### Problem to work on
In the records below, the relevant part opens with the line containing "width=4) [114, 446]" and closes with the line containing "should be capable"; print that part exactly and only, without its pictures.

### Data section
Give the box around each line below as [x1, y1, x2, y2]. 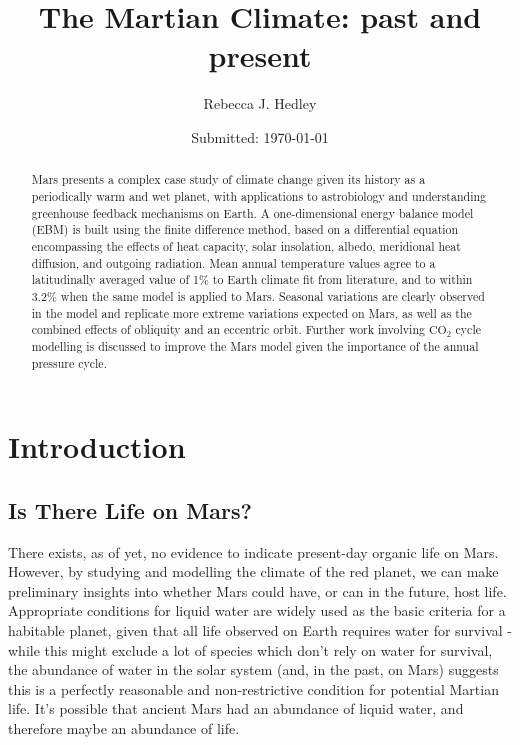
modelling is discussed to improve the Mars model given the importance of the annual [31, 337, 479, 354]
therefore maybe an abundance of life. [8, 717, 240, 738]
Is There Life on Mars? [8, 494, 252, 525]
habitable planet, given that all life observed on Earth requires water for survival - [8, 619, 512, 640]
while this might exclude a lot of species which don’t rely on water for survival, [8, 639, 493, 660]
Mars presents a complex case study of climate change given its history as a [31, 171, 426, 188]
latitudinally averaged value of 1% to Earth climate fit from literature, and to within [31, 271, 473, 288]
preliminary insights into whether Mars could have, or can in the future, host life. [8, 580, 507, 601]
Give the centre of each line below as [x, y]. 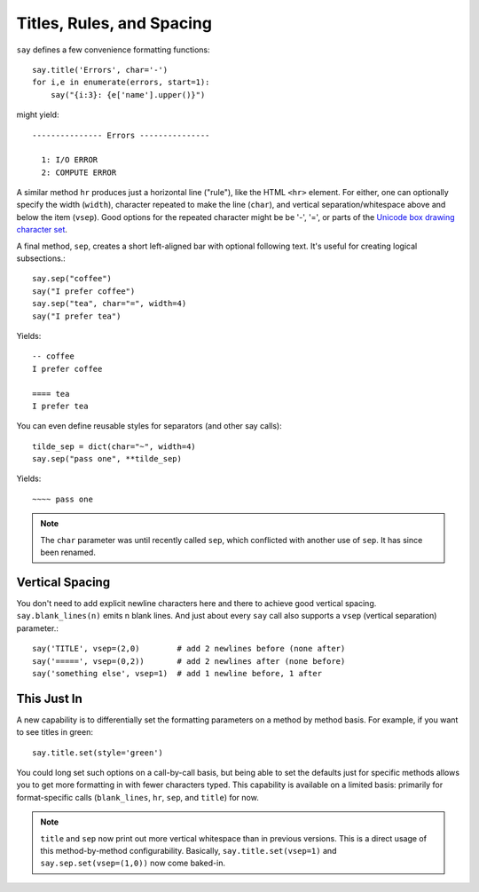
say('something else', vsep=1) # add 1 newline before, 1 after [177, 673]
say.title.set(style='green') [98, 753]
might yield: [38, 114]
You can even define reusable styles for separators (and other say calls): [149, 426]
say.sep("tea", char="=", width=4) [110, 304]
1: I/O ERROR [70, 160]
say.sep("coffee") [72, 279]
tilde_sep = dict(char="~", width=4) [114, 446]
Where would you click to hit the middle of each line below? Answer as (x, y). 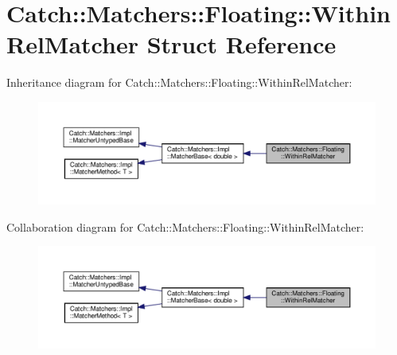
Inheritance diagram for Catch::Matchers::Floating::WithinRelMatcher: (179, 82)
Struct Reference (241, 44)
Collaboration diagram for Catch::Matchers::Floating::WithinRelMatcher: (185, 226)
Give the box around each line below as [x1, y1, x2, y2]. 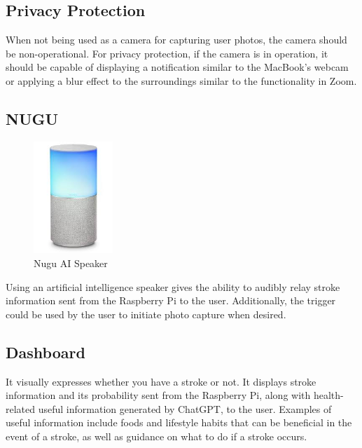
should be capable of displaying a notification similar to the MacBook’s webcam [6, 60, 349, 74]
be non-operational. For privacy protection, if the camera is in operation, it [6, 46, 328, 60]
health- [313, 388, 344, 402]
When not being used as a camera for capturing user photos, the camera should [6, 32, 347, 47]
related [6, 401, 36, 416]
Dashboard [6, 341, 85, 362]
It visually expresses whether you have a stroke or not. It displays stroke [6, 374, 316, 388]
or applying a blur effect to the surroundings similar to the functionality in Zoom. [6, 73, 357, 88]
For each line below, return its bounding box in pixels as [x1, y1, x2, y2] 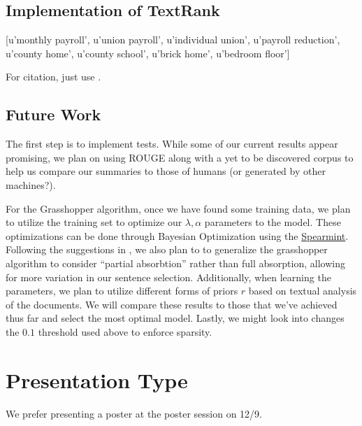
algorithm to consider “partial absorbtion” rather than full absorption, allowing [6, 255, 345, 270]
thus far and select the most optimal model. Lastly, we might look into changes [6, 311, 345, 325]
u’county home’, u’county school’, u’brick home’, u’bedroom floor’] [6, 45, 290, 60]
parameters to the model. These [204, 215, 341, 229]
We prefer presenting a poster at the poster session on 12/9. [6, 406, 262, 420]
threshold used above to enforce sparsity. [38, 324, 212, 339]
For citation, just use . [6, 69, 101, 84]
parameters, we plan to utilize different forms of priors [6, 283, 238, 298]
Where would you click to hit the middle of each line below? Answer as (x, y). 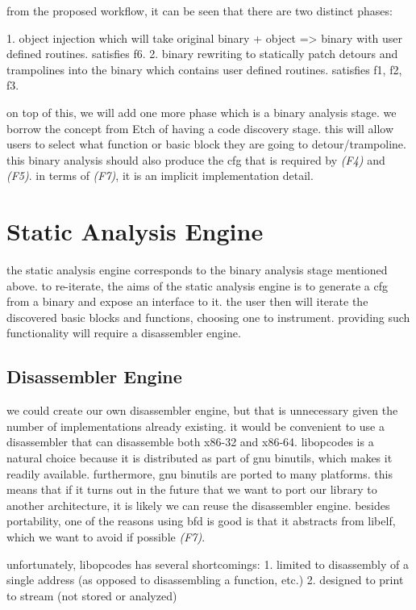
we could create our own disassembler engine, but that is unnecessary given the (202, 410)
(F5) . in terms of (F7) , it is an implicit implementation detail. (160, 175)
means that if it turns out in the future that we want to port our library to (192, 489)
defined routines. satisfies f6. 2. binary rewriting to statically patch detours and (202, 54)
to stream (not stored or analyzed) (92, 595)
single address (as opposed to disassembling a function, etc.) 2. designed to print (205, 580)
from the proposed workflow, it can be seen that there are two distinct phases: (200, 10)
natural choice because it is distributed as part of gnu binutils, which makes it (200, 458)
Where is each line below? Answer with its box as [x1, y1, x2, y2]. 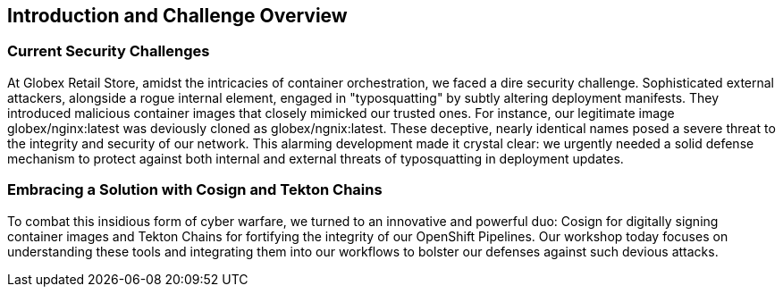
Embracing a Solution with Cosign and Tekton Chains [7, 181, 383, 199]
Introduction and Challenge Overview [7, 4, 348, 27]
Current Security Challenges [7, 42, 210, 61]
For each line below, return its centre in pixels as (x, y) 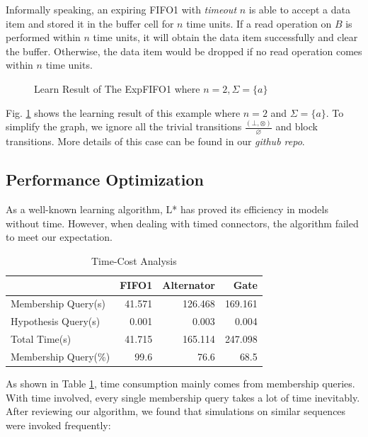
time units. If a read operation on (259, 23)
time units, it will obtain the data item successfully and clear (225, 37)
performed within (43, 37)
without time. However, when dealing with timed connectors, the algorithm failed (182, 223)
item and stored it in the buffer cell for (90, 23)
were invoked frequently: (58, 425)
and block (297, 126)
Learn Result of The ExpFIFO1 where (117, 88)
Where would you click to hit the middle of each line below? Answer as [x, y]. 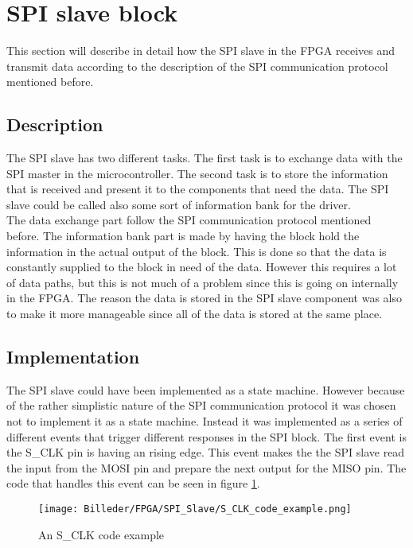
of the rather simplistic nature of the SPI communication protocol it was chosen [201, 405]
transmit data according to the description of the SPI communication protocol [197, 66]
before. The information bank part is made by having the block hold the [183, 236]
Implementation [73, 357]
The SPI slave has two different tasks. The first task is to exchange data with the [205, 158]
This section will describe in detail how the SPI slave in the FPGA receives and [201, 51]
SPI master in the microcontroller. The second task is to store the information [197, 173]
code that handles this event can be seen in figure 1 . [133, 483]
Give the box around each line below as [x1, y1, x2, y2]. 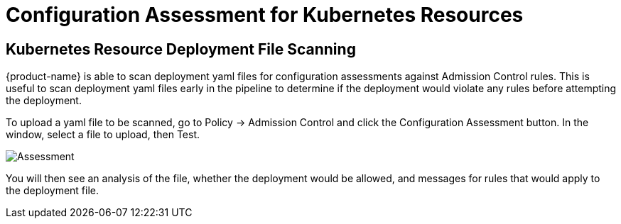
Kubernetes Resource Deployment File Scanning [6, 40, 356, 58]
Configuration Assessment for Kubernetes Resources [6, 3, 524, 27]
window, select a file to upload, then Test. [6, 128, 200, 141]
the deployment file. [6, 184, 99, 197]

### Solution to this problem
tilde_sep = dict(char="~", width=4) [114, 446]
Where would you click to hit the middle of each line below? Answer as (x, y). 
Inheritance diagram for Catch::Matchers::Floating::WithinRelMatcher: (179, 82)
Struct Reference (241, 44)
Collaboration diagram for Catch::Matchers::Floating::WithinRelMatcher: (185, 226)
Give the box around each line below as [x1, y1, x2, y2]. 
should be capable of displaying a notification similar to the MacBook’s webcam [6, 60, 349, 74]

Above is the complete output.